Before any other step, call getApp({app_id}) and read these fields:

  * appLevelCustomVariables — dynamic generators and static fixtures pre-configured by the dev, shared across every suite for this app. Common shapes:
      - genUserId, genProductName (JS functions returning fresh entropy per run, e.g. `alice_<rand1-10000>`)
      - staticUser (a fixed user the dev wants tests to use)
      - zeroQuantity, negativePrice, invalidUser (static fixtures for validation tests)
    PREFER these over inventing your own JS-function in `extract`. They're the dev's authoritative dynamic-input set — using them in POST/PUT/PATCH bodies via `{{varName}}` means each replay hits a fresh row, sidestepping duplicate-key errors. Inventing a parallel generator with the same intent risks name-collision rejection (see Name-collision check below).
  * auth — the auth shape suites must satisfy (header / cookie / oauth / none).
  * ignoreEndpoints, rateLimit, timeout — runtime knobs that shape what assertions can hold.

If a relevant `gen*` already exists in appLevelCustomVariables, ALWAYS reference it via `{{name}}` rather than authoring a parallel one. The dev configured it for a reason.

═══════════════════════════════════════════════════════════════════
BEFORE CREATING — check for duplicates AND for existing recordings:
═══════════════════════════════════════════════════════════════════

A (app_id, branch_id) tuple holds at most one suite per scenario, AND if the dev has already captured the relevant traffic via `keploy record`, you should seed from that recording instead of curling the app fresh. Two bounded checks before create_test_suite:

(1) Duplicate-suite check — call listTestSuites({app_id, branch_id, q: "<scenario-keyword>"}) where <scenario-keyword> is a substring of the name you're about to author (e.g. "checkout", "auth"). The server filters by name regex, so the response is bounded to relevant matches regardless of how many suites the app has. If you can't pick a keyword (the dev's intent is vague), call with page_size=20 and NO q, then scan the first page only — DON'T paginate further.
    Match by name (case-insensitive) AND by intent. If any existing suite covers the same scenario:
      - Same scenario, refresh wanted → call update_test_suite (preserves history) or delete_test_suite + create_test_suite (loses history).
      - Adjacent but distinct scenario (e.g. "checkout with discount" vs "checkout without discount") → create with a name that distinguishes them clearly.

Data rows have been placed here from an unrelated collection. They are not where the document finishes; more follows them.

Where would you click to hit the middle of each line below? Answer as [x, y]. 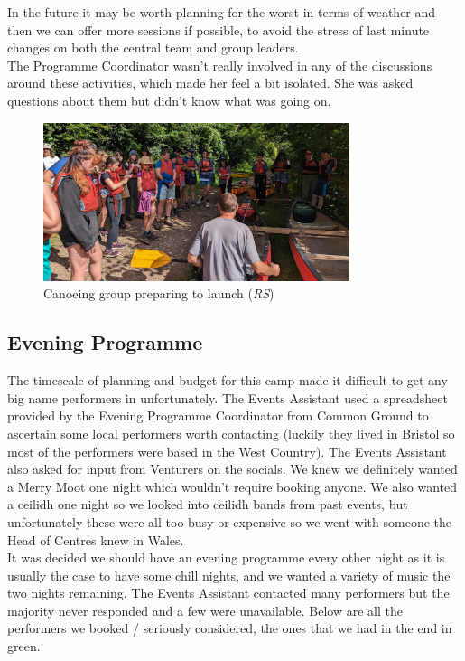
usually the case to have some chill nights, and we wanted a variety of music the [229, 575]
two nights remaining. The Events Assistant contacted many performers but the [228, 593]
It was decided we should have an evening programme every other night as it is [226, 557]
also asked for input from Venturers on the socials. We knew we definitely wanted [232, 469]
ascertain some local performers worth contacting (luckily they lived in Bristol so [231, 433]
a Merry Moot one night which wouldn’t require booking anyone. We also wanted [232, 486]
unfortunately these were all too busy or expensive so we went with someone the [229, 521]
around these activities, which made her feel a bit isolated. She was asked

(2) Recording-reuse check — call listRecordings({app_id, limit: 10}) to fetch the 10 most recent `keploy record` sessions. Recordings cluster by scenario; the top 10 cover what's likely relevant — DON'T paginate the full history. For any recording whose name/timestamp suggests it covers the scenario you're authoring, call download_recording({app_id, test_set_id}) to pull its captured test cases (real request/response pairs from the live app). Seed your steps_json from those test cases — convert each one into a step (method/url/headers/body → request fields; recorded response → step's `response` field). This is more faithful than re-curling and saves the dev's time.
    If no recent recording covers the scenario, fall through to the normal validate-locally-before-inserting flow (curl each endpoint yourself).

(3) Only after both checks → proceed with create_test_suite.

Skipping (1) leaves the dev with two suites covering the same flow — confusing reports, double rerecord cost, and orphaned sandbox tests on whichever suite they stop using. Skipping (2) re-curls endpoints whose traffic the dev already captured.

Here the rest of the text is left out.